Task brief. Each record must be returned exactly, apart from the pictures, which stay out.
*** Opening Given records ***
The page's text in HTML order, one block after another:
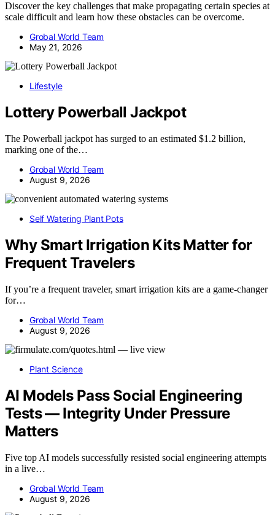
Discover the key challenges that make propagating certain species at
scale difficult and learn how these obstacles can be overcome.
Grobal World Team
May 21, 2026
Lifestyle
Lottery Powerball Jackpot
The Powerball jackpot has surged to an estimated $1.2 billion,
marking one of the…
Grobal World Team
August 9, 2026
Self Watering Plant Pots
Why Smart Irrigation Kits Matter for
Frequent Travelers
If you’re a frequent traveler, smart irrigation kits are a game-changer
for…
Grobal World Team
August 9, 2026
Plant Science
AI Models Pass Social Engineering
Tests — Integrity Under Pressure
Matters
Five top AI models successfully resisted social engineering attempts
in a live…
Grobal World Team
August 9, 2026
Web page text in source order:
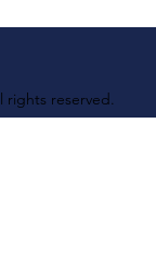
rights reserved.
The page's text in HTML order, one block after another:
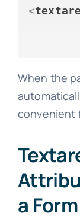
*** Closing Given records ***
Solution below.
The page's text in HTML order, one block after another:
Discover the key challenges that make propagating certain species at
scale difficult and learn how these obstacles can be overcome.
Grobal World Team
May 21, 2026
Lifestyle
Lottery Powerball Jackpot
The Powerball jackpot has surged to an estimated $1.2 billion,
marking one of the…
Grobal World Team
August 9, 2026
Self Watering Plant Pots
Why Smart Irrigation Kits Matter for
Frequent Travelers
If you’re a frequent traveler, smart irrigation kits are a game-changer
for…
Grobal World Team
August 9, 2026
Plant Science
AI Models Pass Social Engineering
Tests — Integrity Under Pressure
Matters
Five top AI models successfully resisted social engineering attempts
in a live…
Grobal World Team
August 9, 2026
Web page text in source order:
rights reserved.
The page's text in HTML order, one block after another:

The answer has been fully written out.